Exercise aim
Copy whichever lines of the data hold the word "service".

** Input material follows **

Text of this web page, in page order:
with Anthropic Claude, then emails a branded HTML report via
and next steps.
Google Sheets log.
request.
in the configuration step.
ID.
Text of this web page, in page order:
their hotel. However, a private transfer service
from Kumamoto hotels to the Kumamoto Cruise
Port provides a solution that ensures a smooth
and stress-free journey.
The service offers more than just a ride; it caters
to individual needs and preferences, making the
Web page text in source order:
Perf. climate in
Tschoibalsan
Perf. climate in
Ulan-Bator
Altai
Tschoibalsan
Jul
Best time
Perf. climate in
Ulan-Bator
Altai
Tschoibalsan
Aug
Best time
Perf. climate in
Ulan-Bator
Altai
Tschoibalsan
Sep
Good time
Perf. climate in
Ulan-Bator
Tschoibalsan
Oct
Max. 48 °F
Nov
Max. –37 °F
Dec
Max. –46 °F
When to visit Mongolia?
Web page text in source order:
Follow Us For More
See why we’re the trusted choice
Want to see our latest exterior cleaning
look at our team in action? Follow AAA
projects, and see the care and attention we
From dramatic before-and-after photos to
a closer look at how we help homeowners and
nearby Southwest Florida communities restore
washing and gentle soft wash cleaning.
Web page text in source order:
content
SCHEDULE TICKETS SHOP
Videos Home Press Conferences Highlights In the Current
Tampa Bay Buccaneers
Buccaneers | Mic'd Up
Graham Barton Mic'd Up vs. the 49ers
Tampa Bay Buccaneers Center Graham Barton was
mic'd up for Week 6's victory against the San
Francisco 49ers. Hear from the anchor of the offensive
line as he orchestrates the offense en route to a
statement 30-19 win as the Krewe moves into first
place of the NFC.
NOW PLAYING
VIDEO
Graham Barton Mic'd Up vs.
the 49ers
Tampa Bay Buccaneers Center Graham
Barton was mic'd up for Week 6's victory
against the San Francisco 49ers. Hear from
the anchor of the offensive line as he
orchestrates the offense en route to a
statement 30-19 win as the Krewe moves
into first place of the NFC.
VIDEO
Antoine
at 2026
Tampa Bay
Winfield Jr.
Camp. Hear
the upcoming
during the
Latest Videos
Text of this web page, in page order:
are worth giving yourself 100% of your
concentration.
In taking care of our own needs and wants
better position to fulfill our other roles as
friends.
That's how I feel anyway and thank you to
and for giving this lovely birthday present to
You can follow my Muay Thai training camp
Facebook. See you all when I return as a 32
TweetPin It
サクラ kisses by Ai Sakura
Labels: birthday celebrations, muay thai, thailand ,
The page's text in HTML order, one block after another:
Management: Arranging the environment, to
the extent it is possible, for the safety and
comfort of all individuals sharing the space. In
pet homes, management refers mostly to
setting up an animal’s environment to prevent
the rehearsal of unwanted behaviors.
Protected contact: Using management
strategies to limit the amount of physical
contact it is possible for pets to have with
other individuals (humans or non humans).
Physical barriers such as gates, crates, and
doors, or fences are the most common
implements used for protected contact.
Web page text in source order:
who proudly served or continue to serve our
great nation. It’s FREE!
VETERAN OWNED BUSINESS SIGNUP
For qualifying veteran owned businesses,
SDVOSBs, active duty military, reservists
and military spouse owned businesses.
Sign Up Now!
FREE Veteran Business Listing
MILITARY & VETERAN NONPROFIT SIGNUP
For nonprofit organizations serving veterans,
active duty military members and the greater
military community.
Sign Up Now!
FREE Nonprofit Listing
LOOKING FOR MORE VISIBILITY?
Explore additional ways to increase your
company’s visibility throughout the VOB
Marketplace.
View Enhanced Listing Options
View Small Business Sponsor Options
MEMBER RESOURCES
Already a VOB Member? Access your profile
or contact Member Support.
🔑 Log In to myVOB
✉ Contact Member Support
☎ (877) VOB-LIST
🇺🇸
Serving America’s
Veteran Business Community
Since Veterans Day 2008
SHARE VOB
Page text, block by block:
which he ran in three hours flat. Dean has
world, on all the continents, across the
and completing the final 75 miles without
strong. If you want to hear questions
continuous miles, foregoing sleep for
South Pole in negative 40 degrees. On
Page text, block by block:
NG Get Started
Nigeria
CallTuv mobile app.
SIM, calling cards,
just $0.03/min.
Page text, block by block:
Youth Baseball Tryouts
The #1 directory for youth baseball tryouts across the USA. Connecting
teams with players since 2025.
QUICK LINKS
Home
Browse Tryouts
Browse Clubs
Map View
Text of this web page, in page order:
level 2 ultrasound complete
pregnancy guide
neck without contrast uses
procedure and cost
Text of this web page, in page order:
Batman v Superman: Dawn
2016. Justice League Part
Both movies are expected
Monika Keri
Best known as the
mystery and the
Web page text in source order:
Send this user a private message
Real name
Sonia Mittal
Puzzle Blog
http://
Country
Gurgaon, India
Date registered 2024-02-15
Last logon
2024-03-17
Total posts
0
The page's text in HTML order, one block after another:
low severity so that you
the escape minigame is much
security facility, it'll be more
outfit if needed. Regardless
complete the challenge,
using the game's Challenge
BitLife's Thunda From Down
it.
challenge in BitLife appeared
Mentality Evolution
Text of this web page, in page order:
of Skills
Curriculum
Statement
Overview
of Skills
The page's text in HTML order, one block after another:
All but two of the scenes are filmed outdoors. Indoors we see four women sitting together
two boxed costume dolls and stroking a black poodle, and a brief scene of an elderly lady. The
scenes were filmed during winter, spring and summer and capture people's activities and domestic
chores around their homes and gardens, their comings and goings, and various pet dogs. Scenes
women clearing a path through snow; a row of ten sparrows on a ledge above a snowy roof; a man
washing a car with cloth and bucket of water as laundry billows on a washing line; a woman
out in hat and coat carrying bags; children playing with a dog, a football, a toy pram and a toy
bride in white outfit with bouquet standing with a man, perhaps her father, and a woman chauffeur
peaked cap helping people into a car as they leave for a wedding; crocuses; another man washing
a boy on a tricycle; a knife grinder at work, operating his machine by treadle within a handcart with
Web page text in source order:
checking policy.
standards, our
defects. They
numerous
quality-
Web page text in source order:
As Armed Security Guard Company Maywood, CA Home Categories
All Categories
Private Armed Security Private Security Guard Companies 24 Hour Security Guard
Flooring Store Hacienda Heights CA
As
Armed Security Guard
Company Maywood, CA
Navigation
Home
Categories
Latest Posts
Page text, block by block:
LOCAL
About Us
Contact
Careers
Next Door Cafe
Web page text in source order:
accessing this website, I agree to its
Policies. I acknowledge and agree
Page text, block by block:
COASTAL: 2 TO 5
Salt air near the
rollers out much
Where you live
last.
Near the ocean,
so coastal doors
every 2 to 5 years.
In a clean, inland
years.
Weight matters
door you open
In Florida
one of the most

** End of Input material **

Exercise solution
their hotel. However, a private transfer service
The service offers more than just a ride; it caters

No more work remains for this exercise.